**Data section**:
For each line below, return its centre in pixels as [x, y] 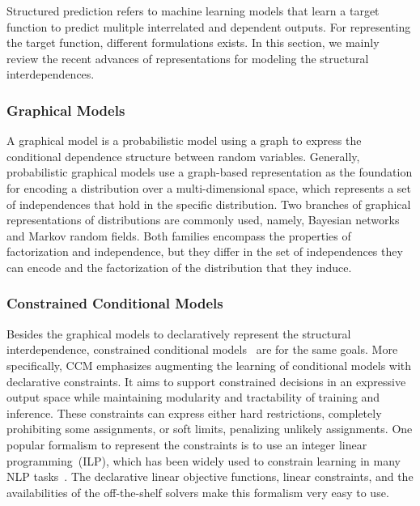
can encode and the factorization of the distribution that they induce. [179, 267]
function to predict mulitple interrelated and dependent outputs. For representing [209, 26]
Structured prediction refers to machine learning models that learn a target [193, 11]
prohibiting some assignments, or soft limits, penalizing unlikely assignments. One [210, 429]
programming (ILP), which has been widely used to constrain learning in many [204, 460]
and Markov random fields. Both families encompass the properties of [179, 235]
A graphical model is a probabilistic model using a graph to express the [184, 140]
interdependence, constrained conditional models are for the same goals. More [202, 349]
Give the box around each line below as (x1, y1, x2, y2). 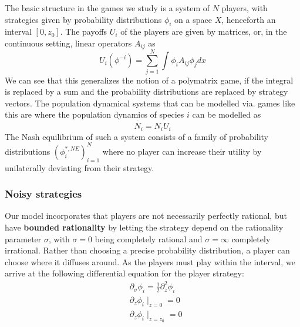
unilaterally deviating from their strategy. (5, 161, 154, 173)
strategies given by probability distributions (5, 13, 162, 25)
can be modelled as (192, 108, 261, 121)
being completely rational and (95, 232, 203, 245)
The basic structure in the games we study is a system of (5, 2, 210, 14)
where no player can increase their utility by (102, 145, 262, 157)
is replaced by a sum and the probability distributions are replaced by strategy (5, 85, 288, 98)
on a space (174, 13, 212, 25)

**How to complete this task**: Beginning at the line that contains "unilaterally deviating from", reproduce every line down to the last line of the entries above, exactly and only those.

**Task answer**:
unilaterally deviating from their strategy. (5, 161, 154, 173)
strategies given by probability distributions (5, 13, 162, 25)
can be modelled as (192, 108, 261, 121)
being completely rational and (95, 232, 203, 245)
The basic structure in the games we study is a system of (5, 2, 210, 14)
where no player can increase their utility by (102, 145, 262, 157)
is replaced by a sum and the probability distributions are replaced by strategy (5, 85, 288, 98)
on a space (174, 13, 212, 25)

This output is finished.